Action item =>
What is needed is a word-for-word copy of all the entries, minus the pictures.

Dataset content =>
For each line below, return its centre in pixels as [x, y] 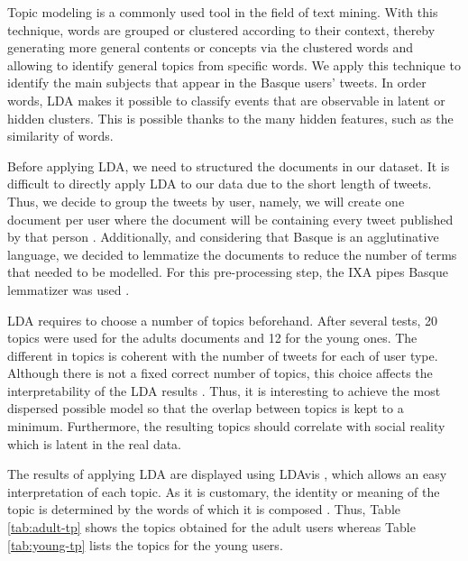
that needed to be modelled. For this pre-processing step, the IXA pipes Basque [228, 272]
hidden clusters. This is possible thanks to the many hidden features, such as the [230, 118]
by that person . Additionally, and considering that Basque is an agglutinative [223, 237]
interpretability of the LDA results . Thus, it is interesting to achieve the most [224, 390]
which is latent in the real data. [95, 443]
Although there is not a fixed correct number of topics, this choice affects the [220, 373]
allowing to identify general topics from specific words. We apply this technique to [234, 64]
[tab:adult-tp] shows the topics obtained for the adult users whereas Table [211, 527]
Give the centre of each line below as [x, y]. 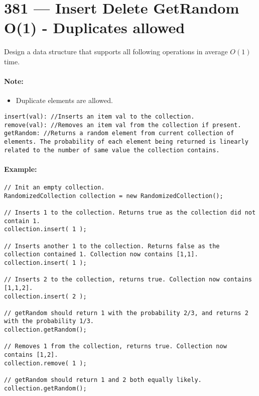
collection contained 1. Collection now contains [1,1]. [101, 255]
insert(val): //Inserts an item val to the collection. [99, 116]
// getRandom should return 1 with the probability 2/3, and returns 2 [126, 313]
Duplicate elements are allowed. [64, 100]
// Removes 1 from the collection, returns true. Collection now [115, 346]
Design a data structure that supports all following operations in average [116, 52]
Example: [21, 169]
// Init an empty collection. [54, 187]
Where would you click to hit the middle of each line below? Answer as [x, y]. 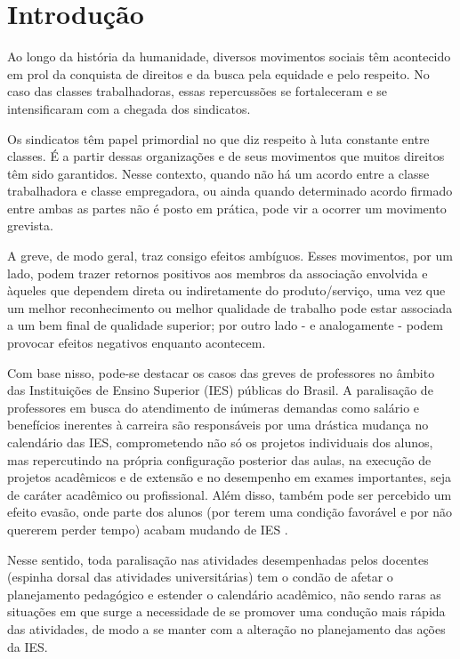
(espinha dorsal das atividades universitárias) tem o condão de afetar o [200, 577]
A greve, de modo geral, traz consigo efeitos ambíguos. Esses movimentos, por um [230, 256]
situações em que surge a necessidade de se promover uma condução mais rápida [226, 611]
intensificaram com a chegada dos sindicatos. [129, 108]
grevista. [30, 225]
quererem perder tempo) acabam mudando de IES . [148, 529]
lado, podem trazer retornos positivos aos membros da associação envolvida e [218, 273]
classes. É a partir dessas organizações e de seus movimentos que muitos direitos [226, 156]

Solved problem =>
For each line below, return its centre in pixels as [x, y] 
that needed to be modelled. For this pre-processing step, the IXA pipes Basque [228, 272]
hidden clusters. This is possible thanks to the many hidden features, such as the [230, 118]
by that person . Additionally, and considering that Basque is an agglutinative [223, 237]
interpretability of the LDA results . Thus, it is interesting to achieve the most [224, 390]
which is latent in the real data. [95, 443]
Although there is not a fixed correct number of topics, this choice affects the [220, 373]
allowing to identify general topics from specific words. We apply this technique to [234, 64]
[tab:adult-tp] shows the topics obtained for the adult users whereas Table [211, 527]
Give the centre of each line below as [x, y]. 
collection contained 1. Collection now contains [1,1]. [101, 255]
insert(val): //Inserts an item val to the collection. [99, 116]
// getRandom should return 1 with the probability 2/3, and returns 2 [126, 313]
Duplicate elements are allowed. [64, 100]
// Removes 1 from the collection, returns true. Collection now [115, 346]
Design a data structure that supports all following operations in average [116, 52]
Example: [21, 169]
// Init an empty collection. [54, 187]
Where would you click to hit the middle of each line below? Answer as [x, y]. 
(espinha dorsal das atividades universitárias) tem o condão de afetar o [200, 577]
A greve, de modo geral, traz consigo efeitos ambíguos. Esses movimentos, por um [230, 256]
situações em que surge a necessidade de se promover uma condução mais rápida [226, 611]
intensificaram com a chegada dos sindicatos. [129, 108]
grevista. [30, 225]
quererem perder tempo) acabam mudando de IES . [148, 529]
lado, podem trazer retornos positivos aos membros da associação envolvida e [218, 273]
classes. É a partir dessas organizações e de seus movimentos que muitos direitos [226, 156]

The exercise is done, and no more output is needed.